Whenever the string "using" turns up in a line below, that line should be copied.

** Opening Records for the task block **

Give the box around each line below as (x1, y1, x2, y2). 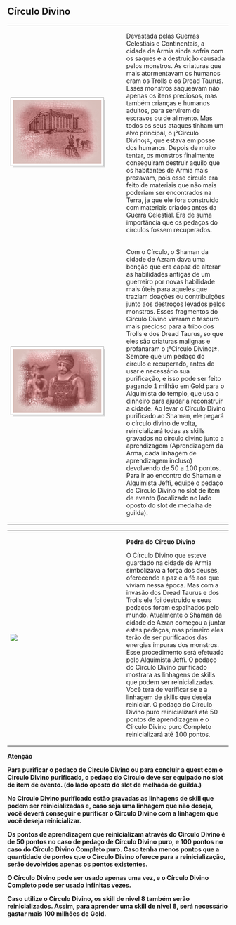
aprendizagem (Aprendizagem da (126, 441, 223, 450)
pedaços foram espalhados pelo (126, 604, 220, 612)
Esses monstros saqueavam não (126, 84, 220, 92)
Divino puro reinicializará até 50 (126, 708, 218, 717)
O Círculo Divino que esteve (126, 551, 207, 560)
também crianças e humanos (126, 98, 211, 107)
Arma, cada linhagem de (126, 448, 197, 457)
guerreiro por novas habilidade (126, 277, 216, 286)
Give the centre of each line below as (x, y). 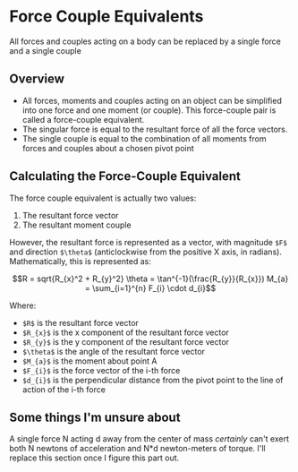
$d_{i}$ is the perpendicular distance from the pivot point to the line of (153, 380)
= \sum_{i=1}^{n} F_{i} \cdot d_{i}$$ (150, 287)
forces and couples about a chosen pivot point (108, 148)
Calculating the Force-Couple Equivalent (125, 176)
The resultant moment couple (77, 225)
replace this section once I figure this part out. (94, 458)
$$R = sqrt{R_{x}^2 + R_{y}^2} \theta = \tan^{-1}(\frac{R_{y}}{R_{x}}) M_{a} (150, 279)
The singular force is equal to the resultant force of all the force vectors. (155, 129)
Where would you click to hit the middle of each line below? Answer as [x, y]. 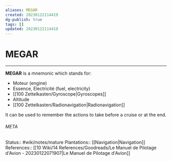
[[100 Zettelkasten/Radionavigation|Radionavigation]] [69, 105]
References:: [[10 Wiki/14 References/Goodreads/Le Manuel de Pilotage [81, 148]
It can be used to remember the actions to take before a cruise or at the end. [86, 115]
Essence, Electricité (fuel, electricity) [51, 89]
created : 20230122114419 [32, 15]
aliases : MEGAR [21, 10]
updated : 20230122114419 [32, 29]
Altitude [21, 100]
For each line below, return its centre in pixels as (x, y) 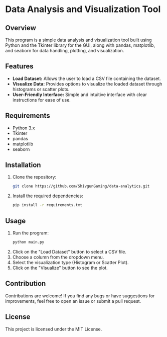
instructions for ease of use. (42, 100)
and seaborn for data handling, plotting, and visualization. (65, 51)
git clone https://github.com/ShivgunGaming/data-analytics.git (81, 186)
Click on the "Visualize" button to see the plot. (60, 268)
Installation (23, 165)
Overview (21, 28)
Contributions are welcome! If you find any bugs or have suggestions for (80, 296)
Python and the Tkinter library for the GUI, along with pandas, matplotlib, (80, 45)
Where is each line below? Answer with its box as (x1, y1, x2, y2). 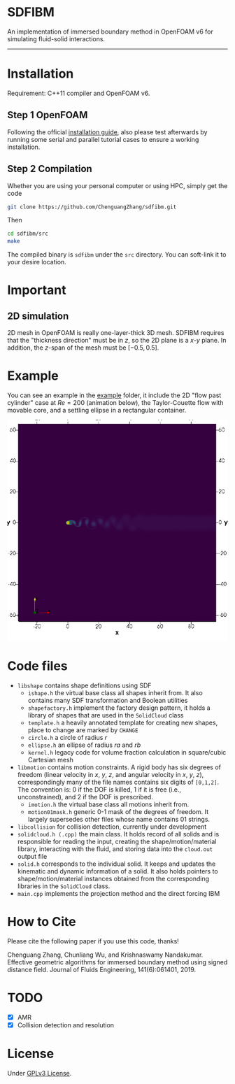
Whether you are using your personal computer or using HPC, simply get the (7, 181, 228, 190)
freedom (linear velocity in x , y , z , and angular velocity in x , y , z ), (17, 771, 204, 778)
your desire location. (7, 258, 66, 266)
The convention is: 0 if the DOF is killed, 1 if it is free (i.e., (17, 785, 182, 794)
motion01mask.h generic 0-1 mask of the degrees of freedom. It (27, 808, 209, 815)
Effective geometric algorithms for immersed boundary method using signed (7, 957, 228, 966)
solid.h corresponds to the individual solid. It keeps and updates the (17, 860, 216, 868)
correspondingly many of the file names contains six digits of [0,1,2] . (17, 778, 219, 786)
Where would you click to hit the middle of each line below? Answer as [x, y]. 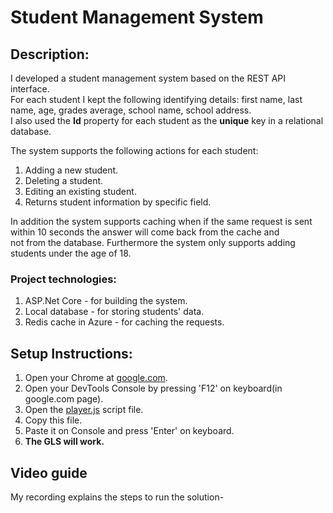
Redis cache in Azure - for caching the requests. [124, 322]
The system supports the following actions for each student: [134, 150]
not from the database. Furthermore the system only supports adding [153, 242]
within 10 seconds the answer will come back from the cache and [145, 232]
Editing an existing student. [80, 191]
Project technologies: [63, 279]
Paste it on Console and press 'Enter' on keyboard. [129, 431]
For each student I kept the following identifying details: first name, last [156, 99]
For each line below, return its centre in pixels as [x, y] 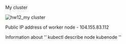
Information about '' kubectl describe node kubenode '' [63, 37]
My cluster [17, 7]
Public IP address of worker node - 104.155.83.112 [57, 27]
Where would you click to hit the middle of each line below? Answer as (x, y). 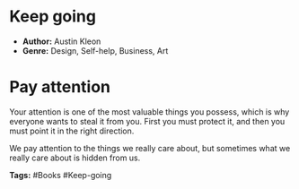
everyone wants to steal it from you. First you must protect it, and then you (147, 121)
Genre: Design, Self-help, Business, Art (95, 50)
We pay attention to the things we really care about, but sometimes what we (150, 148)
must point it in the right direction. (72, 131)
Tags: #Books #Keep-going (61, 175)
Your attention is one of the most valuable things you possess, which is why (149, 112)
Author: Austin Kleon (62, 41)
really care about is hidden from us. (75, 158)
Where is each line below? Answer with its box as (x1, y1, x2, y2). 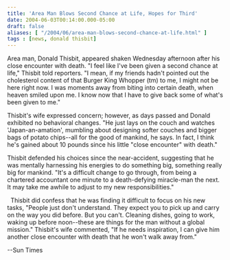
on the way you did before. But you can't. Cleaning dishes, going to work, (7, 211, 215, 220)
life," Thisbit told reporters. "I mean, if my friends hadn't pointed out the (7, 69, 209, 78)
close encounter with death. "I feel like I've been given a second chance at (7, 62, 218, 70)
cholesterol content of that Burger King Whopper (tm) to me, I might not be (7, 76, 218, 84)
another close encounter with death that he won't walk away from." (7, 233, 197, 241)
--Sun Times (7, 246, 43, 255)
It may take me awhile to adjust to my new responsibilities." (7, 183, 174, 191)
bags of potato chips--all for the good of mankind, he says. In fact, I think (7, 133, 215, 141)
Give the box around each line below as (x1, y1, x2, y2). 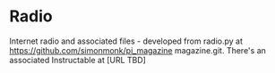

** Closing Records for the task block **

**Result:**
Whether you are using your personal computer or using HPC, simply get the (7, 181, 228, 190)
Effective geometric algorithms for immersed boundary method using signed (7, 957, 228, 966)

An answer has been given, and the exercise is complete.